WHO’s Package of Essential NCD interventions (PEN) is affordable, feasible and cost-effective for tackling the crisis of premature death and morbidity from noncommunicable diseases in the Pacific region.

What do a fitness club in the Cook Islands, backyard gardens in Kiribati and a dispensary in the Federated States of Micronesia have in common? They are all actively engaged in fighting the noncommunicable disease (NCD) crisis in the Pacific by implementing WHO’s Package of Essential NCD interventions, or PEN.

In the Pacific region, 75% of deaths are due to noncommunicable diseases. WHO’s Package of Essential NCD interventions is affordable, feasible and cost-effective: a "best-buy" for tackling the crisis.

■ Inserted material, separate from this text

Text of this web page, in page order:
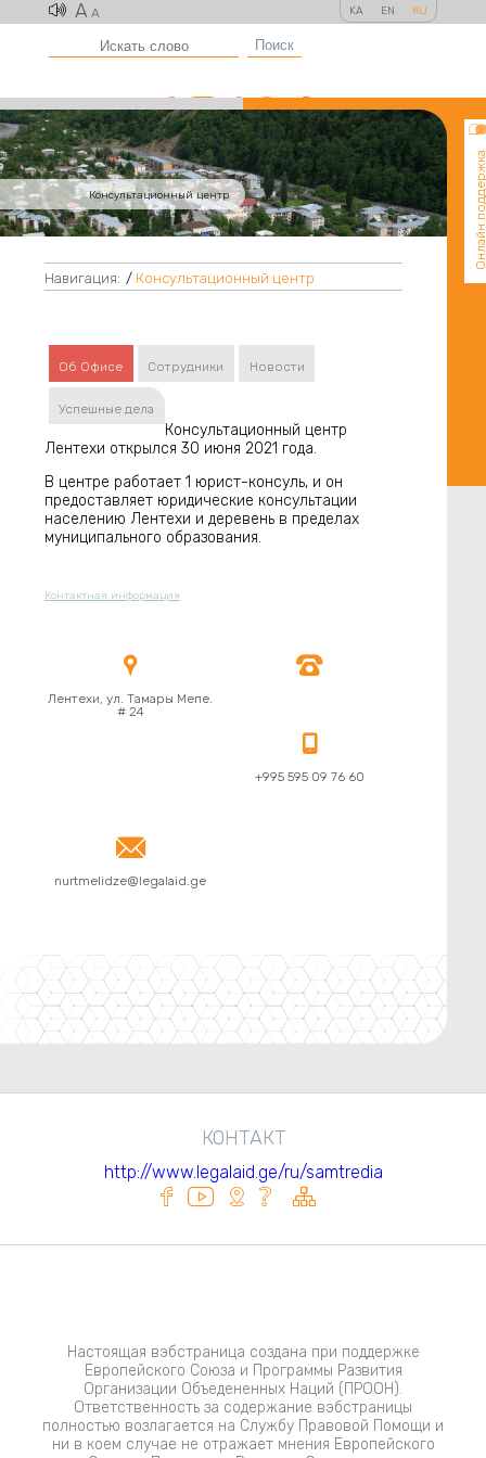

PEN is a set of evidence-based interventions to reduce premature death and morbidity from heart disease, stroke, hypertension, diabetes, cancer, asthma, chronic obstructive pulmonary disease and rheumatic heart disease.

Interventions include counselling on healthy diets, physical activity, stopping tobacco use and reducing harmful use of alcohol. It also contains specific recommendations on the most effective medicines and actions to prevent, diagnose and treat noncommunicable diseases and their complications.

That's just the core – PEN is much more. Implementing PEN means strengthening primary health care by training healthworkers, ensuring medicine supplies, procuring equipment, and maintaining robust record-keeping systems and referral processes.
Cook Islands – health clinics and beyond

In the Cook Islands, PEN has started in five settings. On Aitutaki Island, for example, the Neke Fitness Club provides daily exercise activities; and island community leaders are being consulted on future initiatives.
Kiribati – gardens galore
PEN is being implemented in five clinics in Tarawa, capital of Kiribati. This year will see further roll-out of PEN in Tarawa and the outer islands, as Kiribati commits to PEN in their national health plan.

As part of the PEN implementation in Kiribati, medical assistants and nurses are working with communities to grow vegetable gardens and organise sports activities and weight loss competitions.
Federated States of Micronesia – transformed dispensaries

Across the Federated States of Micronesia, PEN is organizing clinics, building teams, and motivating patients and staff alike. In Pohnpei, for example, the Kolonia dispensary is turning its top floor into an aerobic exercise centre. And while patients and staff move to the music on the top floor, patients in another room swap stories and share their concerns about managing their medication.
Fiji – easy-to-understand risk assessment

The benefits of PEN are rapidly being felt in Fiji. Using the WHO risk assessment charts, more than half of all regular outpatients are now classified as having low risk of cardiovascular disease (see box).

This means that the workload at outpatient clinics has dramatically decreased and that physicians are able to spend more time with people at high risk. At the same time, people with low risk are participating in group sessions that address diet, medicines and physical activity.
Towards global noncommunicable disease targets

PEN is being rolled out across the Pacific Island countries and territories as one of several approaches to reduce noncommunicable diseases and their risk factors by 25% by 2025. Other interventions include salt reduction programmes and tobacco taxation.